Miss Katz cogió de manos del chiquillo una caja envuelta en papel brillante, atada con un lazo de seda. Sujeto con la cinta, había un sobre pequeño, de tarjeta de visita. Isoline lo miró, reconoció la letra.
—Espera un momento, pequeño. Vuelvo enseguida.
En el ascensor, Isoline Katz iba mirando la caja.
«Afortunadamente llegó el momento. Esto se estaba haciendo demasiado pesado».
En su habitación abrió la caja de bombones. Bajo la primera capa de chocolates variados, había un sobre grande, abultado. Isoline lo abrió. En un pasaporte suizo encontró su fotografía, el pasaporte pertenecía a María Lange. En una nota, a máquina, leyó: «Avión Bruselas, 29. Federico envía 28 flores desde París. L.».
De un cajón de la cómoda, Isoline sacó unos peniques. Salió.
—Muchas gracias, pequeño. Toma, para ti.
No hay respuesta. Isoline comía un bombón. Del bolsillo sacó unos cuantos.
—¿Un bombón, Kate?
Kate escogió uno redondo, envuelto en papel de plata.
—Me parece que éste es de licor. Gracias, Miss Katz.
«Ya era hora —piensa Isoline—, ya era hora de que se acordaran de mí. Hoy es diecisiete. Faltan once días para la llegada de las flores, doce para el veintinueve».
Isoline abrió su armario, contempló sus trajes. Arrugó el entrecejo.

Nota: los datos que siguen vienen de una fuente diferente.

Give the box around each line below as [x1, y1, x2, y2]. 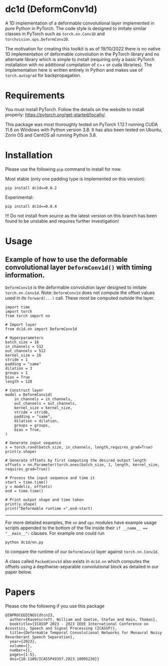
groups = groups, [14, 423, 50, 428]
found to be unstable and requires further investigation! [5, 218, 119, 224]
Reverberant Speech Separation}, [5, 634, 75, 639]
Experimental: [5, 194, 34, 200]
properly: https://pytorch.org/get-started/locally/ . [5, 112, 106, 118]
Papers [5, 586, 35, 597]
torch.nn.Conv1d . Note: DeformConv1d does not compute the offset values [5, 289, 155, 296]
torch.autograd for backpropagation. [5, 72, 81, 78]
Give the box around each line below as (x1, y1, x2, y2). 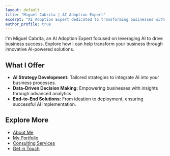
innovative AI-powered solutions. (5, 46, 75, 52)
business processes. (12, 80, 56, 86)
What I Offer (5, 61, 45, 69)
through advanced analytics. (12, 91, 73, 97)
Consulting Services (12, 140, 55, 146)
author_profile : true (5, 21, 51, 27)
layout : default (5, 7, 40, 13)
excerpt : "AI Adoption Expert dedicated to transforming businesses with (5, 17, 165, 22)
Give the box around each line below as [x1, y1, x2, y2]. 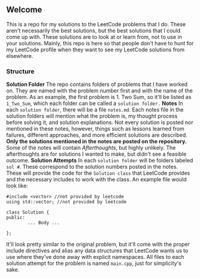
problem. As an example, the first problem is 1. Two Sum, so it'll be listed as [6, 94, 192, 101]
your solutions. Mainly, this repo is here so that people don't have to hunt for [6, 39, 194, 47]
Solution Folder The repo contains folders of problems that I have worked [6, 81, 188, 88]
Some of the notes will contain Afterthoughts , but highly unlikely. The [6, 144, 176, 152]
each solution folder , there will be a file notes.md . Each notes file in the [6, 106, 184, 113]
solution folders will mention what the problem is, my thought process [6, 113, 178, 120]
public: [6, 215, 26, 221]
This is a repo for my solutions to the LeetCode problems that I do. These [6, 20, 186, 27]
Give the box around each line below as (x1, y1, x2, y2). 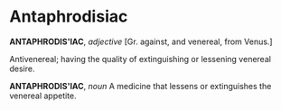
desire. (9, 63, 35, 74)
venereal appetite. (9, 90, 77, 101)
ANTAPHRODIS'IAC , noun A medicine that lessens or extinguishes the (9, 80, 272, 91)
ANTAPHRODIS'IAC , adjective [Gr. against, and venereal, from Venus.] (9, 36, 273, 47)
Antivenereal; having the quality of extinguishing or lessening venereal (9, 53, 271, 64)
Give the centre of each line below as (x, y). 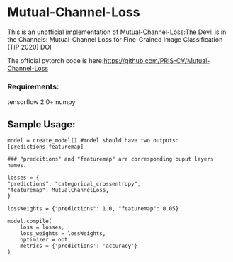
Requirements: (33, 86)
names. (17, 166)
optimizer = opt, (46, 240)
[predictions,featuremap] (45, 147)
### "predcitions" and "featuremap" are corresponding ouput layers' (112, 159)
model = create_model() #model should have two (79, 141)
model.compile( (30, 221)
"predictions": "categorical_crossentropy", (74, 184)
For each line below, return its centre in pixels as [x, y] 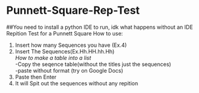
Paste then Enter [36, 77]
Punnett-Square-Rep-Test [73, 10]
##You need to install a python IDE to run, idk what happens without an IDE [100, 27]
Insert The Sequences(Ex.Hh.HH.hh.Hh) [65, 51]
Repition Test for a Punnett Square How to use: [65, 33]
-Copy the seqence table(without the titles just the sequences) [93, 64]
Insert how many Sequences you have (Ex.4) [71, 45]
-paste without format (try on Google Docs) [69, 70]
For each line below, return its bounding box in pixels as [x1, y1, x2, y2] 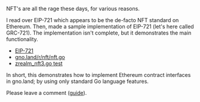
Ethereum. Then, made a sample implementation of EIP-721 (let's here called [6, 23, 194, 30]
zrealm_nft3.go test [14, 60, 63, 67]
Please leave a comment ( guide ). [6, 89, 87, 96]
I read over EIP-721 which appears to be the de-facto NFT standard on [6, 17, 179, 23]
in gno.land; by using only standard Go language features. [6, 78, 149, 85]
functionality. [6, 36, 39, 42]
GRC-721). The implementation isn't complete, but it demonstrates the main [6, 29, 192, 36]
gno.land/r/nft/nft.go [14, 54, 66, 60]
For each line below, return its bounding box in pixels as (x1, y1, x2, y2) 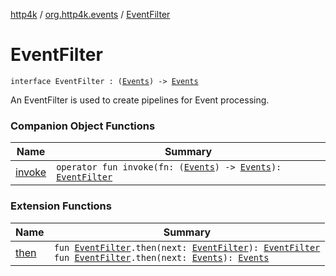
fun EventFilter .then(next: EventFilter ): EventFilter (53, 242, 321, 253)
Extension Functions (10, 199, 112, 213)
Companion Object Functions (10, 119, 156, 133)
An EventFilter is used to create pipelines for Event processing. (10, 94, 270, 106)
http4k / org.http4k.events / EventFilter (10, 9, 171, 20)
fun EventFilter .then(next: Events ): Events (53, 252, 270, 263)
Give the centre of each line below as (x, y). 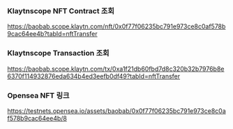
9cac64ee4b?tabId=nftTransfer (52, 34)
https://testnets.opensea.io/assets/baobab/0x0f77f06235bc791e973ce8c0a (116, 111)
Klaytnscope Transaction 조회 (58, 53)
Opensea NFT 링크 (38, 95)
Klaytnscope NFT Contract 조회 (61, 10)
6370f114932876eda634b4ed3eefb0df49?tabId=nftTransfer (94, 76)
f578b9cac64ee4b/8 (37, 118)
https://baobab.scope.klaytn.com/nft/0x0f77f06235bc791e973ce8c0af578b (116, 26)
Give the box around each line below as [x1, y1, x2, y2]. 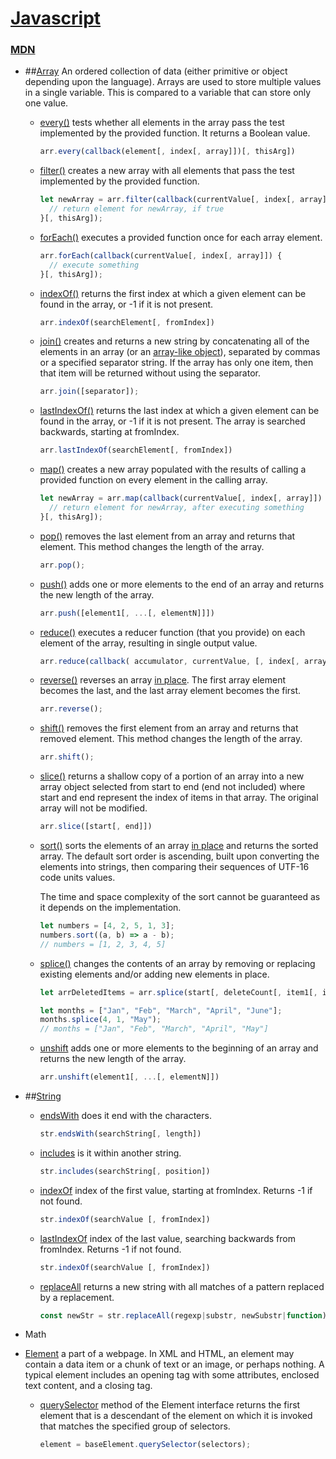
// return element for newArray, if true [48, 204, 225, 214]
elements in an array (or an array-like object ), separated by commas [39, 346, 321, 358]
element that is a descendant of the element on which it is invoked [39, 1410, 313, 1422]
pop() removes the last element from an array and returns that [39, 530, 296, 542]
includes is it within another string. [39, 1147, 182, 1159]
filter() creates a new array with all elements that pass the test [39, 165, 295, 177]
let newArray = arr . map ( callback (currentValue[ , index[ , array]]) [39, 493, 323, 504]
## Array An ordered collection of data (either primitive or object [24, 65, 288, 77]
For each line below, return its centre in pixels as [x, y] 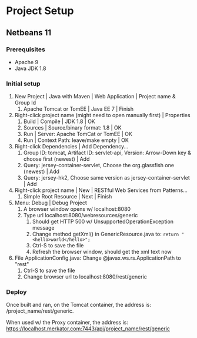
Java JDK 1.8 [30, 68]
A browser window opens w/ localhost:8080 [77, 209]
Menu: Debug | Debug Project [51, 203]
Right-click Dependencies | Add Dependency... [71, 147]
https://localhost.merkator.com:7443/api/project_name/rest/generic [88, 329]
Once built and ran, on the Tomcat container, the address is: [79, 305]
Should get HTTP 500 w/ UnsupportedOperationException [103, 221]
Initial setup [23, 84]
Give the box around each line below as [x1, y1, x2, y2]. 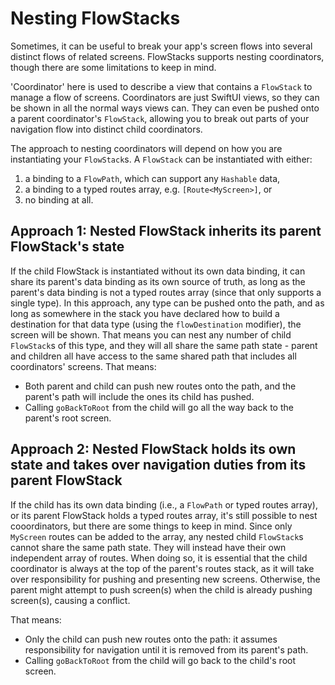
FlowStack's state [10, 238, 125, 256]
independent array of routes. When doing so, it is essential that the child [10, 552, 308, 564]
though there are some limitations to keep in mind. [10, 61, 217, 73]
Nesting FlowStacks [10, 7, 181, 30]
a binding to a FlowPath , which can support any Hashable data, [24, 172, 281, 184]
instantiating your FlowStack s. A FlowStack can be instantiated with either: [10, 153, 313, 165]
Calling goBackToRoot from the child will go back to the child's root [24, 654, 297, 666]
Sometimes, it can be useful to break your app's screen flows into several [10, 40, 313, 52]
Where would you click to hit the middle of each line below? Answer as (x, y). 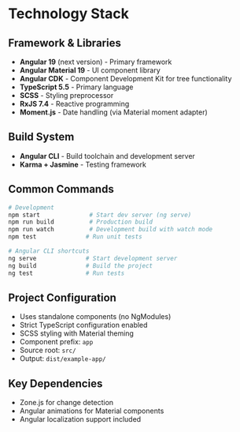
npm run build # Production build (81, 222)
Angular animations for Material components (92, 411)
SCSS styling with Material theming (76, 333)
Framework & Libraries (65, 43)
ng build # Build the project (81, 265)
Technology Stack (69, 14)
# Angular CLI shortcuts (49, 251)
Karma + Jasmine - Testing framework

«Habrá que ir pensando en el equipaje… Pero estoy libre, de momento estoy libre y puedo salir de este encierro».
Abrió la puerta y salió al pasillo. La nueva camarera debía de estar limpiando dentro de algún cuarto. Cuando la encontró le pidió:
—Por favor, venga a mi cuarto cuanto antes, quiero salir enseguida y voy a dejarlo cerrado. Cuando termine, venga…
«Haré unas compras, iré al cine, volveré tarde y mañana igual. Todos los días libres hasta el veintiocho. ¡Magnífico!».
En el baño, el correr del agua caliente en la piel aumentó el bienestar de Isoline. Se quedó quieta un rato, acariciada por el agua, percibiendo el abrazo perfecto del agua y la piel.
«Me gustaría vivir en el agua. El cuerpo no pesa, no duele, no se siente. El cuerpo dentro del agua está muerto y sólo queda libre la cabeza para pensar…, para no pensar y saber que las flores y los pasaportes carecen de importancia…».
Sus dedos cuidados, gatunos, arañaron la superficie del agua. Las gotas caían de las uñas limadas, afiladas, rojas. Con la mano en el aire, Isoline observó el caer de las gotas.
«Bruselas no es mejor que esto. París… Si estos doce días de descanso fueran en París. Comprar en París, gastar dinero a manos llenas… No hay otro sitio en el mundo para gastar dinero como París».
A manos llenas, Isoline vertió el agua por su espalda. De pie, pudo ver su figura en el espejo. La piel blanquísima contrastaba con el color oscuro del cabello. Se envolvió en la toalla de baño. Su cuerpo le disgustaba.
«Vestida sí. Vestida soporto los espejos y las miradas, pero desnuda preferiría estar dentro del agua, y de un agua oscura que no permitiera transparencias».
El descanso de largas horas de sueño, el baño tibio, prolongado, y las buenas noticias habían puesto a Isoline de un humor inmejorable.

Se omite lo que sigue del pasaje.